A word-for-word copy of all entries is required, without images.

(Data records)
[Start of Attachment]

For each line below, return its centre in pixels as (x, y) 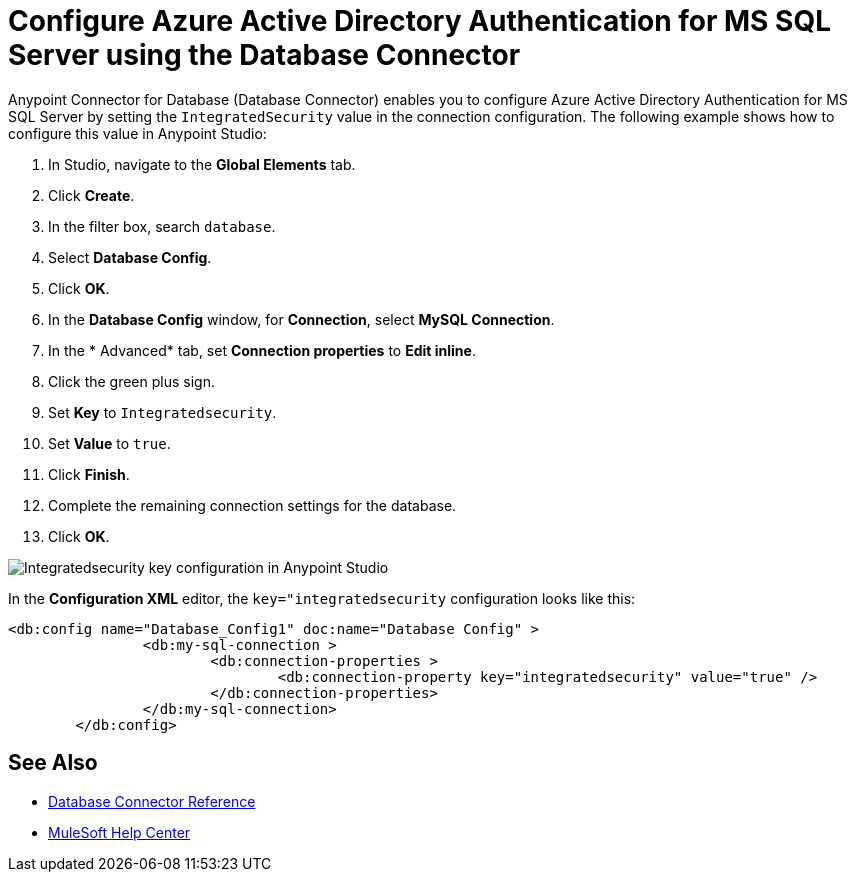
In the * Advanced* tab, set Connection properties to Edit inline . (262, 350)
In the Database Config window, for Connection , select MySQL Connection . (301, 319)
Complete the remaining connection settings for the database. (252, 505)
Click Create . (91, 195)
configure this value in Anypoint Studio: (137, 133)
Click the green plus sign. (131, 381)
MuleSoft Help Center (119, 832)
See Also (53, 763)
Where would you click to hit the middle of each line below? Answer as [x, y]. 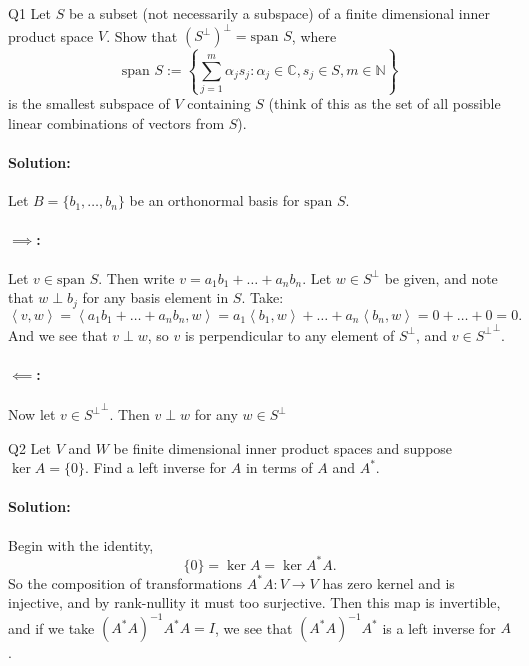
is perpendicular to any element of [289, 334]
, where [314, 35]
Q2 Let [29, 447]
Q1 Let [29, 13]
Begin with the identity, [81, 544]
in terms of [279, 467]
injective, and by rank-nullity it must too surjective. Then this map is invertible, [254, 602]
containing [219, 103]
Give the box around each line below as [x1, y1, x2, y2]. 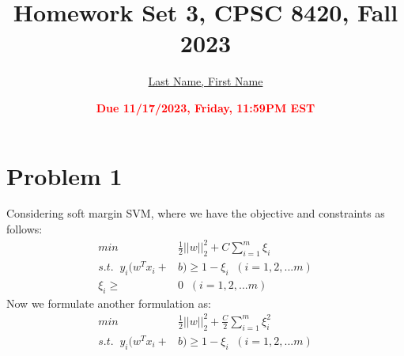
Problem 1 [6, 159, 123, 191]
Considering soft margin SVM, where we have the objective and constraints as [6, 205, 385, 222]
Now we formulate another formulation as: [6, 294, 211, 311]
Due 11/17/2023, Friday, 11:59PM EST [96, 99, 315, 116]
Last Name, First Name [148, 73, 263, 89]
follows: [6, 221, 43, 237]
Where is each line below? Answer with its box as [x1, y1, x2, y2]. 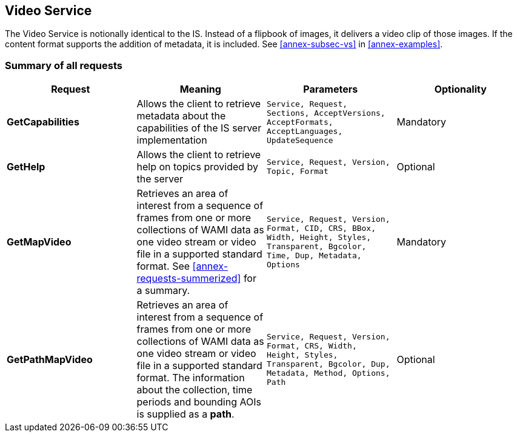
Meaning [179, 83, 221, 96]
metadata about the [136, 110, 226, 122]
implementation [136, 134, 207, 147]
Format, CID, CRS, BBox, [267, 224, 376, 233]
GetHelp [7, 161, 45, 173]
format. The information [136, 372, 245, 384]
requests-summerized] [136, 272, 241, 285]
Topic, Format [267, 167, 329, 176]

[End of Attachment]

» Solved exercise:
For each line below, return its centre in pixels as (x, y) 
In the * Advanced* tab, set Connection properties to Edit inline . (262, 350)
In the Database Config window, for Connection , select MySQL Connection . (301, 319)
Complete the remaining connection settings for the database. (252, 505)
Click Create . (91, 195)
configure this value in Anypoint Studio: (137, 133)
Click the green plus sign. (131, 381)
MuleSoft Help Center (119, 832)
See Also (53, 763)
Where would you click to hit the middle of each line below? Answer as [x, y]. 
is perpendicular to any element of [289, 334]
, where [314, 35]
Q2 Let [29, 447]
Q1 Let [29, 13]
Begin with the identity, [81, 544]
in terms of [279, 467]
injective, and by rank-nullity it must too surjective. Then this map is invertible, [254, 602]
containing [219, 103]
Give the box around each line below as [x1, y1, x2, y2]. 
Problem 1 [6, 159, 123, 191]
Considering soft margin SVM, where we have the objective and constraints as [6, 205, 385, 222]
Now we formulate another formulation as: [6, 294, 211, 311]
Due 11/17/2023, Friday, 11:59PM EST [96, 99, 315, 116]
Last Name, First Name [148, 73, 263, 89]
follows: [6, 221, 43, 237]
Where is each line below? Answer with its box as [x1, y1, x2, y2]. 
Meaning [179, 83, 221, 96]
metadata about the [136, 110, 226, 122]
implementation [136, 134, 207, 147]
Format, CID, CRS, BBox, [267, 224, 376, 233]
GetHelp [7, 161, 45, 173]
format. The information [136, 372, 245, 384]
requests-summerized] [136, 272, 241, 285]
Topic, Format [267, 167, 329, 176]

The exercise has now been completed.